## TASK OBJECTIVE:
In the listing below, a line holding "continuously print new" and a line holding "newer command-line tool" mark the range. Retype both exactly, with all lines between them.

————————

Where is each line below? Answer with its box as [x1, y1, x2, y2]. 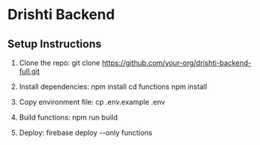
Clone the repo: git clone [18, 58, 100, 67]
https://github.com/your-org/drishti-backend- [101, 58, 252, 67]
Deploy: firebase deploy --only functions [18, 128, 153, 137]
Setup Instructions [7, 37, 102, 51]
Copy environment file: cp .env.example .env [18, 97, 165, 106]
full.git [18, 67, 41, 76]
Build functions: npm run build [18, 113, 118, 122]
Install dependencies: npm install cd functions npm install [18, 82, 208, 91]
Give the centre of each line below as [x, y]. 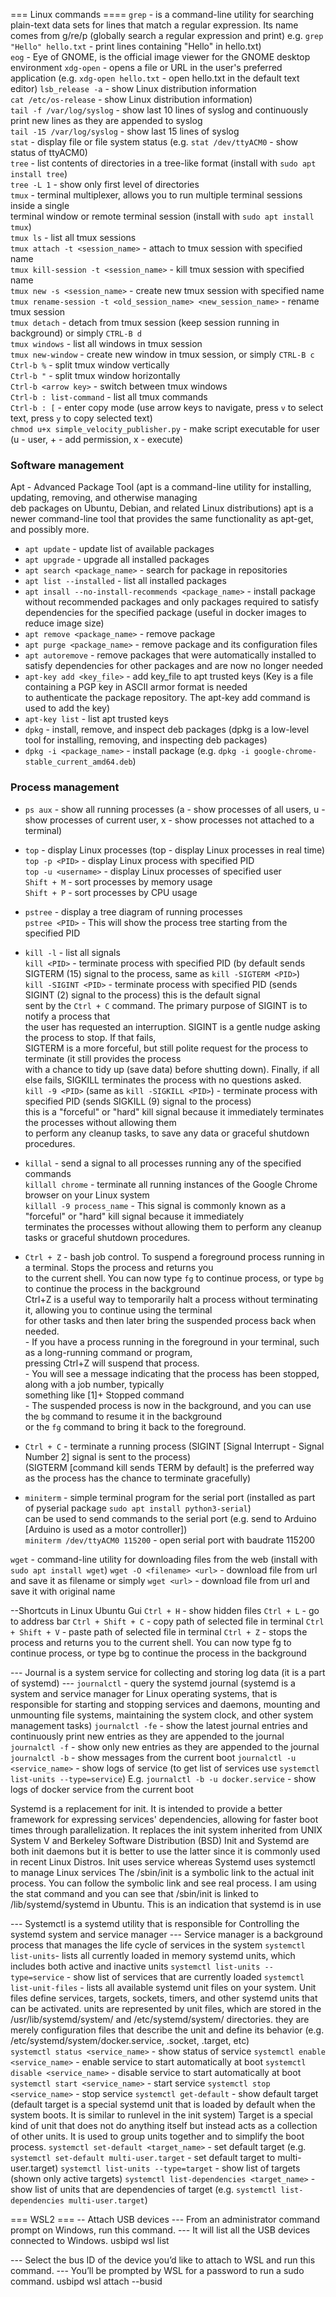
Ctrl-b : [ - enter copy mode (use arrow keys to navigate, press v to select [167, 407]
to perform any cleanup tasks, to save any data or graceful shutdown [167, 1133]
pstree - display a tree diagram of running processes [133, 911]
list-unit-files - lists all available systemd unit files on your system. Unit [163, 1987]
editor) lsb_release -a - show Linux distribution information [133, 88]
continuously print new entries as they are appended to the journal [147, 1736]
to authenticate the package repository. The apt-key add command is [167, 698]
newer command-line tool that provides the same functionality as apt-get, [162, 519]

————————

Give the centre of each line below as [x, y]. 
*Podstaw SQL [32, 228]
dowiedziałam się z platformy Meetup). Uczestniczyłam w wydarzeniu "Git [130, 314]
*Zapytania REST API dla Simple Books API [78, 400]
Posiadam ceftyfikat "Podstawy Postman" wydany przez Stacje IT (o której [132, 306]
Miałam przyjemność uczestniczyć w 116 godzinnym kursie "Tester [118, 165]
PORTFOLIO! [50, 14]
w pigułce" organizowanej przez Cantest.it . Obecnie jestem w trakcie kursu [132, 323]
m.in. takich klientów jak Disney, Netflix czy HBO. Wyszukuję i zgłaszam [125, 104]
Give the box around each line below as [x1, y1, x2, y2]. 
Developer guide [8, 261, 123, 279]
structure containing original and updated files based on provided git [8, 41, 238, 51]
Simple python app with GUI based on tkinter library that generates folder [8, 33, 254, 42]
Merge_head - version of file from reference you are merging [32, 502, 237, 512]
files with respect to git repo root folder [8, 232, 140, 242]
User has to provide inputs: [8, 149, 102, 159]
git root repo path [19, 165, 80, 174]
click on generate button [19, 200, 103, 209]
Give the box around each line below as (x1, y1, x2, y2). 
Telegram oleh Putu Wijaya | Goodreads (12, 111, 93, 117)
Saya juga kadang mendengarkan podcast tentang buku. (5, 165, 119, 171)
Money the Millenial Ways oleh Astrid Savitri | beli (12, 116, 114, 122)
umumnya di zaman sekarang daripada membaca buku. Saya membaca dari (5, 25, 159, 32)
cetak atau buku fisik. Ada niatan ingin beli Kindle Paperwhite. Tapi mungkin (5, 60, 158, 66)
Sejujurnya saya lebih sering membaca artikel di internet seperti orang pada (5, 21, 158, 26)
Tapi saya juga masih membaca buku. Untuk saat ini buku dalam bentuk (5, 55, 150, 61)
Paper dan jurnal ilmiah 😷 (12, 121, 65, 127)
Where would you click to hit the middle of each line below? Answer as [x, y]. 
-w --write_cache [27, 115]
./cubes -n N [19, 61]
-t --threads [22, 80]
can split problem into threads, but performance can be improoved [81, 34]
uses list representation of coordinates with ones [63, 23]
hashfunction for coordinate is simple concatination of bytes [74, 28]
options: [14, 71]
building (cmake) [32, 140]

————————

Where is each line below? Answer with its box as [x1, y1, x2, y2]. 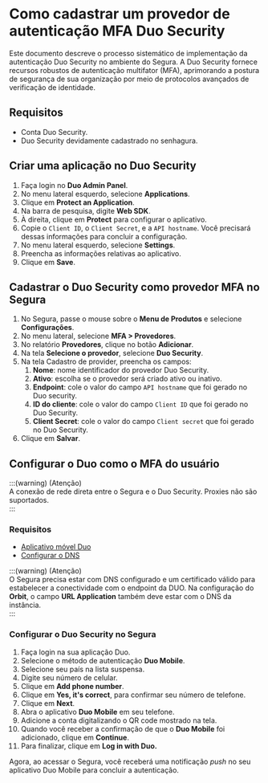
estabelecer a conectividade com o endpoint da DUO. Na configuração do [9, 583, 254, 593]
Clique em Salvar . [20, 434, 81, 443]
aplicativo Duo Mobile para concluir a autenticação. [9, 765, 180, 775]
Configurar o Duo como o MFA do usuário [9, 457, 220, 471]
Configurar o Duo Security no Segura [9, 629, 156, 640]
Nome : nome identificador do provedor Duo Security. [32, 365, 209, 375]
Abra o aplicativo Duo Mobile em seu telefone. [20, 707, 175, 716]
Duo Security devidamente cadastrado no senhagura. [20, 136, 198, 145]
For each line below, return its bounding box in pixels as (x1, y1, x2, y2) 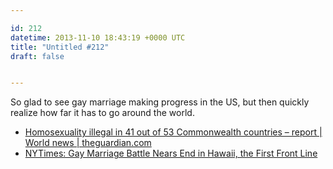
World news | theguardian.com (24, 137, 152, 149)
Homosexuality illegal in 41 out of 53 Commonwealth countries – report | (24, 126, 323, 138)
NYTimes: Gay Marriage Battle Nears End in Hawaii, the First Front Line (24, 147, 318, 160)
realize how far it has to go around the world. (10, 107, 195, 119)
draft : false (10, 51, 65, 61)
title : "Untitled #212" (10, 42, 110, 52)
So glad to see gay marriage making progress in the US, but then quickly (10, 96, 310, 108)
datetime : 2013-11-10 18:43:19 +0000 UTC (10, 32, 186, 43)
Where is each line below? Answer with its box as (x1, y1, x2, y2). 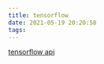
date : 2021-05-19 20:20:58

————————

## TASK RESULT:
continuously print new entries as they are appended to the journal [147, 1736]
to authenticate the package repository. The apt-key add command is [167, 698]
newer command-line tool that provides the same functionality as apt-get, [162, 519]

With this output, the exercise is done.